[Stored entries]
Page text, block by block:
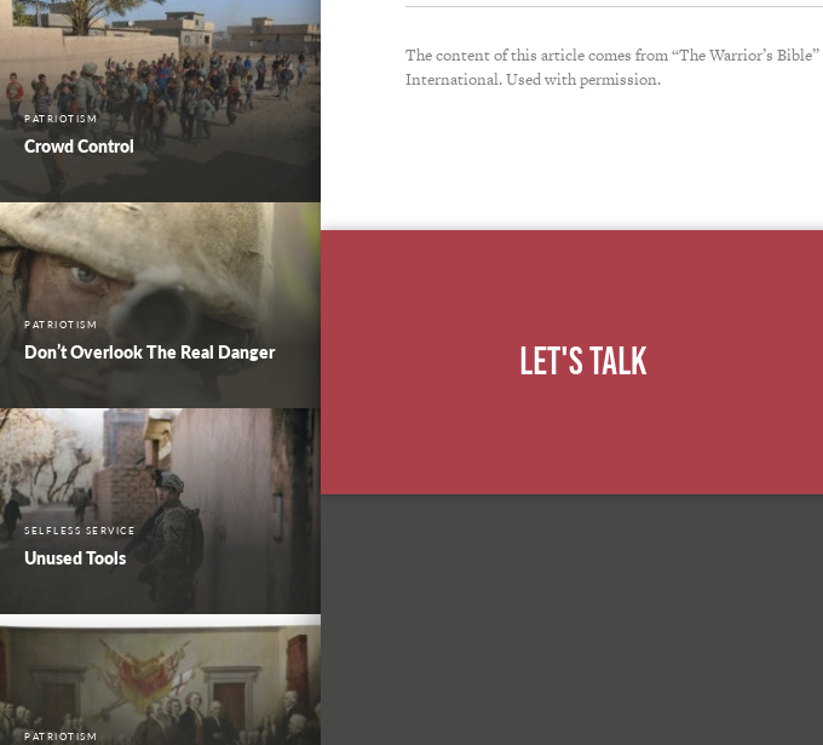
PATRIOTISM
Crowd Control
PATRIOTISM
Don’t Overlook The Real Danger
SELFLESS SERVICE
Unused Tools
PATRIOTISM
The content of this article comes from “The Warrior’s
International. Used with permission.
Let's Talk

#### [Task brief]
Starting at the line with "The content of", retype each line through the final one in the data above, unchanged and with nothing added.

#### [Response below]
The content of this article comes from “The Warrior’s
International. Used with permission.
Let's Talk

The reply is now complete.